From results and techniques of Integrating $\int_0^1 \frac{\ln(1+x)\ln^3 x}{1+x}\,dx$ with restricted techniques
i think i can prove that:
$\displaystyle \int_0^1\frac{\ln\left(1-t\right)\ln^3 t}{2-t}dt=-\frac{3}{16}\zeta(5)-\frac{21}{4}\zeta(2)\zeta(3)+\frac{9}{4}\zeta(4)\ln 2-\frac{3}{20}\ln^5 2+18 \text{Li}_5\left(\frac{1}{2}\right)$
I'm wondering if this result is obtainable via beta functions and/or (generalised) harmonic series.
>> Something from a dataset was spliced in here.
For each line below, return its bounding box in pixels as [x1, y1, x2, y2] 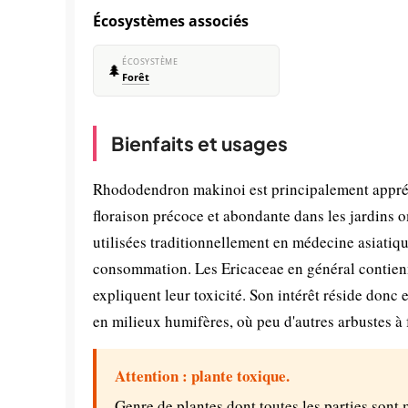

$$I=\int_0^1\frac{\ln(1-x)\ln^3x}{2-x}dx=\sum_{n=1}^\infty\frac{1}{2^n}\int_0^1 x^{n-1}\ln(1-x)\ln^3x\ dx$$
$$=\sum_{n=1}^\infty\frac{1}{2^n}\frac{\partial^3}{\partial n^3}\int_0^1 x^{n-1}\ln(1-x)\ dx$$
$$=\sum_{n=1}^\infty\frac{1}{2^n}\frac{\partial^3}{\partial n^3}\left(-\frac{H_n}{n}\right)$$
$$=6\sum_{n=1}^\infty\frac{1}{2^n}\left(\frac{H_n}{n^4}+\frac{H_n^{(2)}}{n^3}+\frac{H_n^{(3)}}{n^2}+\frac{H_n^{(4)}}{n}-\frac{\zeta(2)}{n^3}-\frac{\zeta(3)}{n^2}-\frac{\zeta(4)}{n}\right)$$
$$\small{=6\left(\sum_{n=1}^\infty\frac{H_n}{n^42^n}+\sum_{n=1}^\infty\frac{H_n^{(2)}}{n^32^n}+\sum_{n=1}^\infty\frac{H_n^{(3)}}{n^22^n}+\sum_{n=1}^\infty\frac{H_n^{(4)}}{n2^n}-\zeta(2)\text{Li}_3\left(\frac12\right)-\zeta(3)\text{Li}_2\left(\frac12\right)-\ln(2)\zeta(4)\right)}$$
The last three series dont need to be calculated individually:
By Cauchy product we have
$$-\ln(1-x)\text{Li}_4(x)=2 \sum_{n=1}^\infty\frac{H_n}{n^4}x^n+\sum_{n=1}^\infty \frac{H_n^{(2)}}{n^3}x^n+\sum_{n=1}^\infty \frac{H_n^{(3)}}{n^2}x^n+ \sum_{n=1}^\infty\frac{H_n^{(4)}}{n}x^n-5\text{Li}_5(x)$$
Set $x=1/2$ we have
$$\sum_{n=1}^\infty \frac{H_n^{(2)}}{n^32^n}+\sum_{n=1}^\infty \frac{H_n^{(3)}}{n^22^n}+ \sum_{n=1}^\infty\frac{H_n^{(4)}}{n2^n}=5\text{Li}_5\left(\frac12\right)+\ln(2)\text{Li}_4\left(\frac12\right)-2\sum_{n=1}^\infty\frac{H_n}{n^42^n}$$
Plugging this back in yields
$$\small{I=6\left(-\sum_{n=1}^\infty\frac{H_n}{n^42^n}+5\text{Li}_5\left(\frac12\right)+\ln(2)\text{Li}_4\left(\frac12\right)-\zeta(2)\text{Li}_3\left(\frac12\right)-\zeta(3)\text{Li}_2\left(\frac12\right)-\ln(2)\zeta(4)\right)}$$
In this link we found
\begin{align} \displaystyle\sum_{n=1}^{\infty}\frac{H_n}{ n^42^n}&=2\operatorname{Li_5}\left( \frac12\right)+\ln2\operatorname{Li_4}\left( \frac12\right)-\frac16\ln^32\zeta(2) +\frac12\ln^22\zeta(3)\\ &\quad-\frac18\ln2\zeta(4)- \frac12\zeta(2)\zeta(3)+\frac1{32}\zeta(5)+\frac1{40}\ln^52 \end{align}
Substituting this result along with using $\text{Li}_2(1/2)=\frac12\zeta(2)-\frac12\ln^22$ and $\text{Li}_3(1/2)=\frac78\zeta(3)-\frac12\ln2\zeta(2)+\frac16\ln^32$ the closed form follows.